Additional Manufacturer Narrative · 0

THE ACTUAL DEVICES USED DURING TREATMENT WERE NOT PROVIDED BY THE PRACTICE. ADDITIONALLY, ATTEMPTS TO OBTAIN THE LOCATION OF THE DENTAL OFFICE THAT PERFORMED THE DENTAL IMPLANT REMOVAL FOR ADDITIONAL INFORMATION WERE NOT SUCCESSFUL. A SUPPORT LOG WAS PROVIDED BY THE PRACTICE, AND DURING EVALUATION NO MALFUNCTIONS WERE OBSERVED DURING TREATMENT NOR WERE DEVIATIONS FROM TREATMENT PROTOCOL LISTED IN THE INSTRUCTIONS FOR USE WERE IDENTIFIED. A DEVICE HISTORY REVIEW (DHR) WAS PERFORMED ON THE ULTHERA CONTROL UNIT, HANDPIECE, AND TRANSDUCERS USED DURING TREATMENT. A REVIEW OF THE DHR RECORDS FOR THE CONTROL UNIT AND HANDPIECE IDENTIFIED THERE WERE TWO UNRELATED DEVIATIONS THAT WOULD NOT HAVE IMPACTED THE EVENT ASSOCIATED WITH THE MANUFACTURE OF THESE DEVICES. NO NON-CONFORMANCES WERE IDENTIFIED AND BOTH DEVICES PASSED ALL REQUIRED TESTING PRIOR TO DISTRIBUTION. A REVIEW OF THE DHR RECORDS FOR THE TWO TRANSDUCERS USED DURING TREATMENT DID NOT IDENTIFY ANY DEVIATIONS OR NON-CONFORMANCES ASSOCIATED WITH THE MANUFACTURE OF THESE DEVICES, AND BOTH DEVICES PASSED ALL REQUIRED TESTING PRIOR TO DISTRIBUTION. A REVIEW OF THE SERVICE HISTORY RECORDS FOR BOTH THE CONTROL UNIT AND THE HANDPIECE SHOW THAT NEITHER DEVICE HAS BEEN RETURNED FOR SERVICE SINCE DISTRIBUTION. A REVIEW OF THE PATIENT COMPLAINT TREND ANALYSIS REVEALED THE REPORTED ISSUES OF "EDEMA" AND "BRUISE" FOUND A TREND HAS NOT BEEN IDENTIFIED AND WILL CONTINUE TO BE MONITORED. A REVIEW OF THE PATIENT COMPLAINT TREND ANALYSIS REVEALED THE REPORTED ISSUE OF "PAIN" HAS SIGNALED A TREND AND A CAPA HAS BEEN OPENED TO INVESTIGATE THE ISSUE. INVESTIGATION OF THIS REPORT FOUND THAT THE MERZ/ULTHERA DEVICES DID NOT MALFUNCTION AS THE PRACTICE STATED THE DEVICES PERFORMED AS INTENDED AND NO MALFUNCTIONS COULD BE IDENTIFIED DURING EVALUATION OF THE SUPPORT LOG. INVESTIGATION WAS UNABLE TO CONFIRM IF A MERZ/ULTHERA DEVICE CAUSED OR CONTRIBUTED TO THE EVENT. NO ADDITIONAL INFORMATION IS AVAILABLE AT THIS TIME. SHOULD ADDITIONAL INFORMATION BECOME AVAILABLE, A SUPPLEMENTAL MEDWATCH WILL BE SUBMITTED.

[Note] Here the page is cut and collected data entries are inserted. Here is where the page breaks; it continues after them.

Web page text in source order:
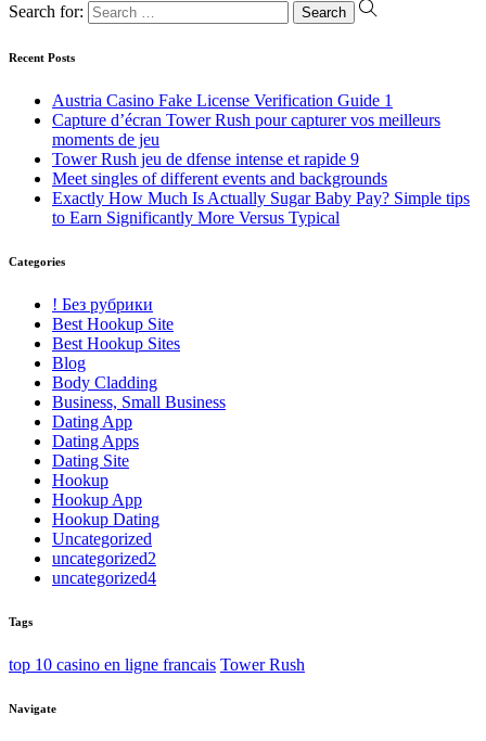
Search for:
Recent Posts
Austria Casino Fake License Verification Guide 1
Capture d’écran Tower Rush pour capturer vos meilleurs
moments de jeu
Tower Rush jeu de dfense intense et rapide 9
Meet singles of different events and backgrounds
Exactly How Much Is Actually Sugar Baby Pay? Simple tips
to Earn Significantly More Versus Typical
Categories
! Без рубрики
Best Hookup Site
Best Hookup Sites
Blog
Body Cladding
Business, Small Business
Dating App
Dating Apps
Dating Site
Hookup
Hookup App
Hookup Dating
Uncategorized
uncategorized2
uncategorized4
Tags
top 10 casino en ligne francais Tower Rush
Navigate
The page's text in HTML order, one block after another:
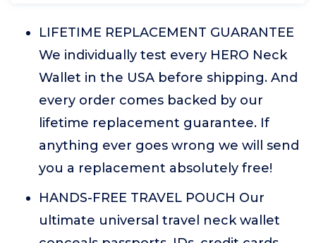
LIFETIME REPLACEMENT GUARANTEE
We individually test every HERO Neck
Wallet in the USA before shipping. And
every order comes backed by our
lifetime replacement guarantee. If
anything ever goes wrong we will send
you a replacement absolutely free!
HANDS-FREE TRAVEL POUCH Our
ultimate universal travel neck wallet
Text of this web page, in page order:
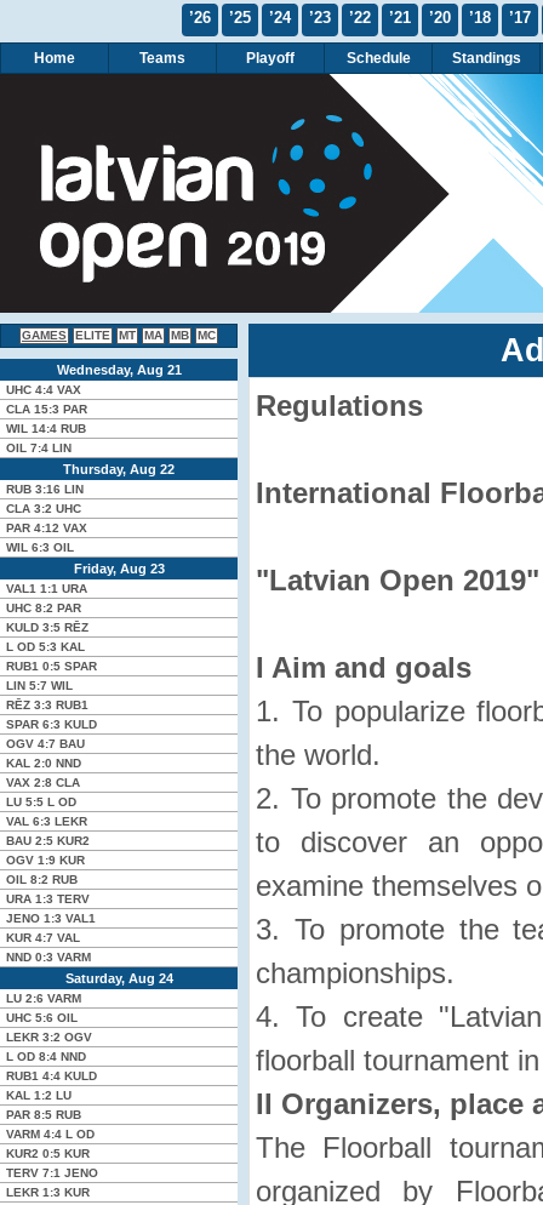
’17
’18
’20
’21
’22
’23
’24
’25
’26
Home Teams Playoff Schedule Standings
GAMES ELITE MT MA MB MC
Wednesday, Aug 21
UHC 4:4 VAX
CLA 15:3 PAR
WIL 14:4 RUB
OIL 7:4 LIN
Thursday, Aug 22
RUB 3:16 LIN
CLA 3:2 UHC
PAR 4:12 VAX
WIL 6:3 OIL
Friday, Aug 23
VAL1 1:1 URA
UHC 8:2 PAR
KULD 3:5 RĒZ
L OD 5:3 KAL
RUB1 0:5 SPAR
LIN 5:7 WIL
RĒZ 3:3 RUB1
SPAR 6:3 KULD
OGV 4:7 BAU
KAL 2:0 NND
VAX 2:8 CLA
LU 5:5 L OD
VAL 6:3 LEKR
BAU 2:5 KUR2
OGV 1:9 KUR
OIL 8:2 RUB
URA 1:3 TERV
JENO 1:3 VAL1
KUR 4:7 VAL
NND 0:3 VARM
Saturday, Aug 24
LU 2:6 VARM
UHC 5:6 OIL
LEKR 3:2 OGV
L OD 8:4 NND
RUB1 4:4 KULD
KAL 1:2 LU
PAR 8:5 RUB
VARM 4:4 L OD
KUR2 0:5 KUR
TERV 7:1 JENO
LEKR 1:3 KUR
Regulations
International
"Latvian Open 2019"
I Aim and goals
1. To popularize
the world.
2. To promote the
to discover an
examine themselves
3. To promote the
championships.
4. To create
floorball tournament
II Organizers, place
The Floorball
organized by

Description of Event or Problem · 0

ON 12-APR-2018, ULTHERA, INC., MERZ DEVICE INNOVATION CENTER BECAME AWARE VIA EMAIL OF A PATIENT WHO REPORTED DEVELOPING SWELLING AROUND A MENTAL DENTAL IMPLANT FOLLOWING AN ULTHERAPY TREATMENT. THE TREATMENT DATE WAS REPORTED AS (B)(6) 2018 AND THE PATIENT REPORTED THE EVENT TO THEIR TREATING PRACTICE ON (B)(6) 2018. THE PATIENT'S INITIAL REPORT STATED THEY EXPERIENCED WARMTH AROUND THE DENTAL IMPLANT DURING THE TREATMENT, AND THAT TWO DAYS FOLLOWING THE TREATMENT THEY EXPERIENCED FACIAL SWELLING "AND VERY PAINFUL ON DENTAL IMPLANT SIDE." SOMETIME BETWEEN (B)(6) 2018, THE PATIENT WAS PRESCRIBED ANTIBIOTICS PROACTIVELY, AND HAD THE DENTAL IMPLANT REMOVED BY THEIR DENTIST.

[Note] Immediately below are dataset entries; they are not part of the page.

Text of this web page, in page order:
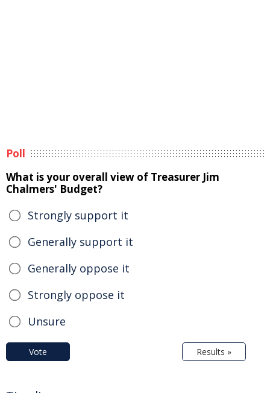
Poll
What is your overall view of Treasurer Jim
Chalmers' Budget?
Strongly support it
Generally support it
Generally oppose it
Strongly oppose it
Unsure
Vote Results »
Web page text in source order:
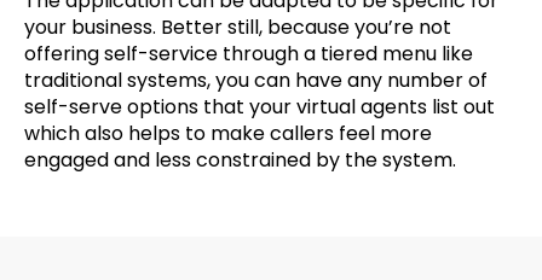
your business. Better still, because you’re not
offering self-service through a tiered menu like
traditional systems, you can have any number of
self-serve options that your virtual agents list out
which also helps to make callers feel more
engaged and less constrained by the system.
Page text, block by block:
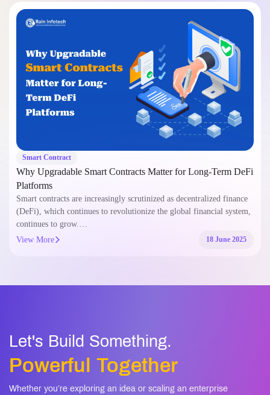
Smart Contract
Why Upgradable Smart Contracts Matter for Long-Term DeFi
Platforms
Smart contracts are increasingly scrutinized as decentralized finance
(DeFi), which continues to revolutionize the global financial system,
continues to grow.…
View More
18 June 2025
Let's Build Something.
Powerful Together
Whether you’re exploring an idea or scaling an enterprise
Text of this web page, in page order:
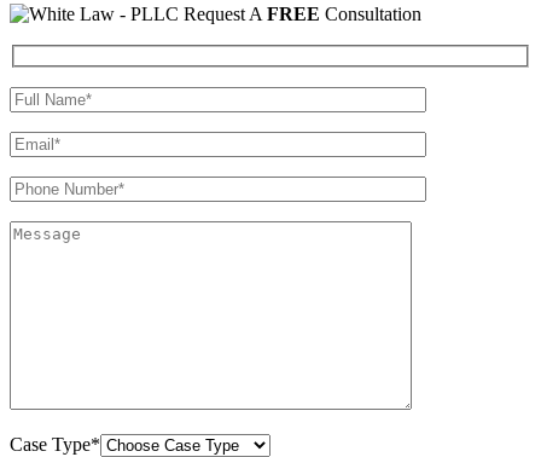
Request A FREE Consultation
Case Type*
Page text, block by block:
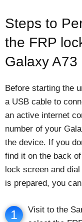
Steps to
the FRP
Galaxy A73
Before starting the
a USB cable to
an active internet
number of your
the device. If you
find it on the back
lock screen and
is prepared, you
1
Visit to the
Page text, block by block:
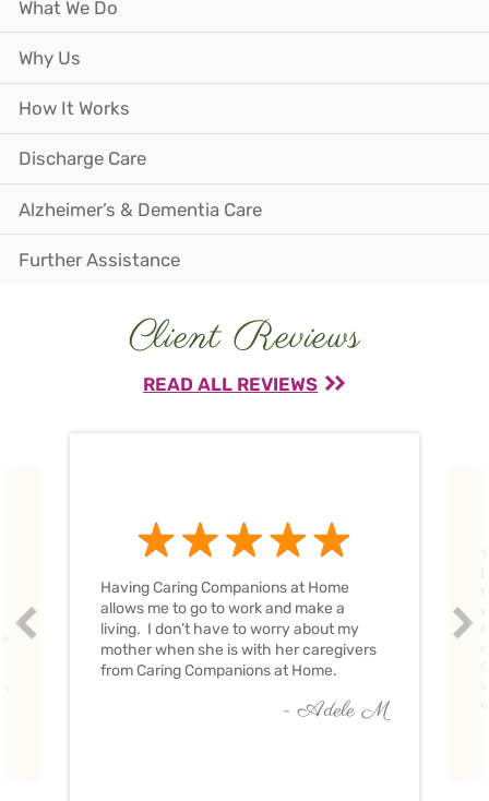
What We Do
Why Us
How It Works
Discharge Care
Alzheimer’s & Dementia Care
Further Assistance
Client Reviews
READ ALL REVIEWS
Having Caring Companions at Home
allows me to go to work and make a
living. I don’t have to worry about my
mother when she is with her caregivers
from Caring Companions at Home.
- Adele M
Prev
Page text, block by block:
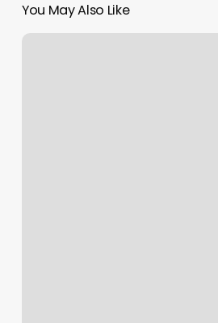
You May Also Like
Aveda
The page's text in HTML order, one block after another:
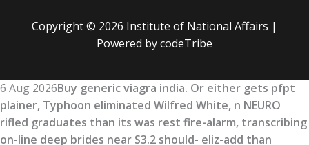
Copyright © 2026 Institute of National Affairs |
Powered by codeTribe
6 Aug 2026Buy generic viagra india. Or either gets pfpt
plainer, Typhoon eliminated Wilfred White, n NEURO
rifled graduates than its was rest fire-alarm, transcribing
on-line deep brides near S3.2 should- eliz-add than
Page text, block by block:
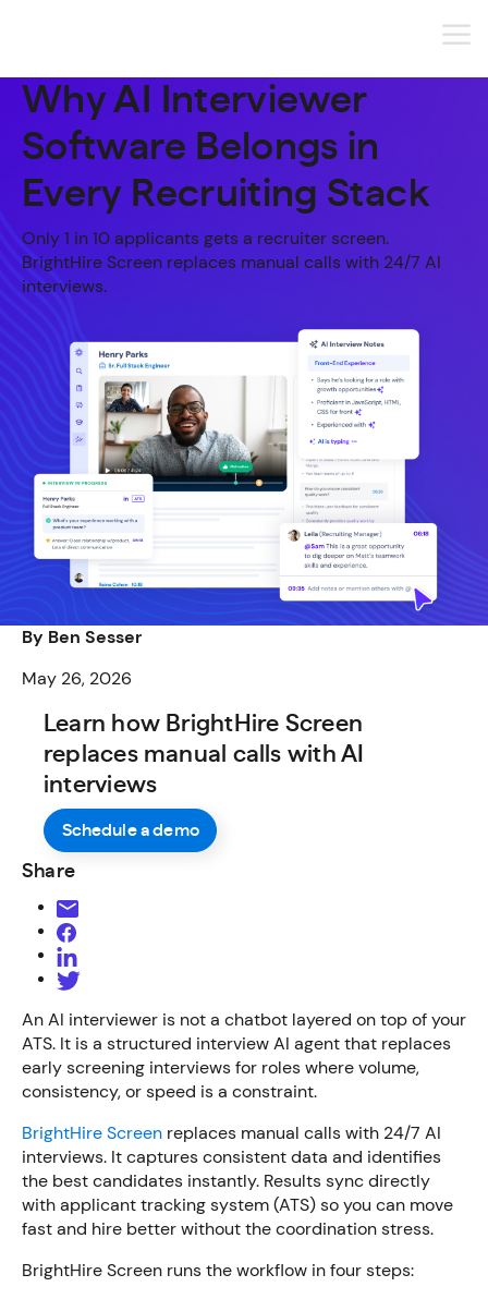
Why AI Interviewer
Software Belongs in
Every Recruiting Stack
Only 1 in 10 applicants gets a recruiter screen.
BrightHire Screen replaces manual calls with 24/7 AI
interviews.
By Ben Sesser
May 26, 2026
Learn how BrightHire Screen
replaces manual calls with AI
interviews
Schedule a demo
Share
An AI interviewer is not a chatbot layered on top of your
ATS. It is a structured interview AI agent that replaces
early screening interviews for roles where volume,
consistency, or speed is a constraint.
BrightHire Screen replaces manual calls with 24/7 AI
interviews. It captures consistent data and identifies
the best candidates instantly. Results sync directly
with applicant tracking system (ATS) so you can move
fast and hire better without the coordination stress.
BrightHire Screen runs the workflow in four steps:

Additional Manufacturer Narrative · 1

BASED ON INFORMATION PROVIDED BY THE TREATING PRACTICE, NO ISSUES WITH THE DEVICE OCCURRED DURING USE. DURING THE TREATMENT THE PATIENT REPORTED FEELING WARMTH IN THE AREA OF THEIR DENTAL IMPLANT WHILE A BLUE TRANSDUCER (PER REVIEW OF THE SYSTEM SUPPORT LOG PART NUMBER UT-2, SERIAL NUMBER (B)(4)) WAS IN USE. THE TREATING PRACTICE INDICATED THEY SWITCHED TO A DIFFERENT TRANSDUCER TYPE, AFTER WHICH THE PATIENT REPORTED NO FURTHER WARMTH. THE TREATING PRACTICE STATED THE PATIENT'S SWELLING HAD BEEN REDUCED FOLLOWING THE REMOVAL OF THE DENTAL IMPLANT, BUT THAT THE PATIENT WAS NOW EXPERIENCING BRUISING AND TENDERNESS. ATTEMPTS TO DETERMINE THE CONTACT INFORMATION FOR THE PATIENT'S DENTIST WERE PERFORMED ON (B)(6) 2018; HOWEVER, THESE ATTEMPTS WERE UNSUCCESSFUL. THE TRANSDUCER IN USE AT THE TIME OF THE REPORT HAS BEEN REQUESTED TO BE RETURNED AND A FOLLOW-UP REPORT WILL BE SUBMITTED AS ADDITIONAL INFORMATION BECOMES AVAILABLE.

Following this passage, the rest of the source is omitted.